Yesterday, U.S. District Judge Denise Cote appointed Steve Berman as lead counsel in multiple ongoing antitrust lawsuits against some major publishers and Apple.

The cases center on claims that Apple engaged in a price-fixing scheme with several major New York publishers—including HarperCollins, Penguin Group, Hachette Book Group, Simon & Schuster and Barnes & Noble—to set prices of e-books. Berman, who's a named partner in Seattle-based Hagens Bergman, has claimed the companies have engaged in a “conspiracy.” The publishers and Apple deny any wrongdoing.

When appointing Berman as lead counsel, Cote appeared to take into consideration that he was first to file one of these antitrust suits against the companies, the Wall Street Journal reports. At the time, she also appointed plaintiffs firm Cohen Milstein to serve as assistant counsel to Berman.
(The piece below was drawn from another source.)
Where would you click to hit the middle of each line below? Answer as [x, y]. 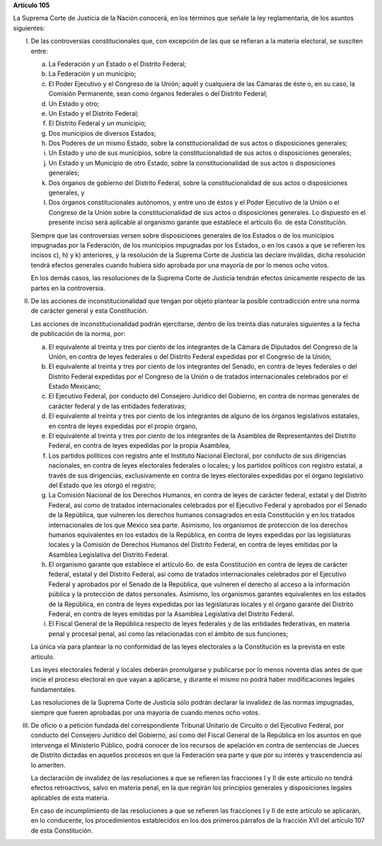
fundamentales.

Berman isn't alone in his allegations about the companies' e-book price-fixing conspiracy. Earlier this month, the European Union began investigating whether Apple and the publishers illegally raised prices of e-books. Its investigation is targeting publishers Hachette Livre, a unit of France's Lagardere Publishing; Harper Collins, owned by Rupert Murdoch's U.S.-based News Corp.; CBS Corp.'s Simon & Schuster; Penguin, which is owned by U.K. publishing house Pearson Group; and Germany's Verlagsgruppe Georg von Holtzbrinck, which owns Macmillan.

“The commission has concerns that these practices may breach EU antitrust rules that prohibit cartels and restrictive business practices,” the European Commission said in a statement.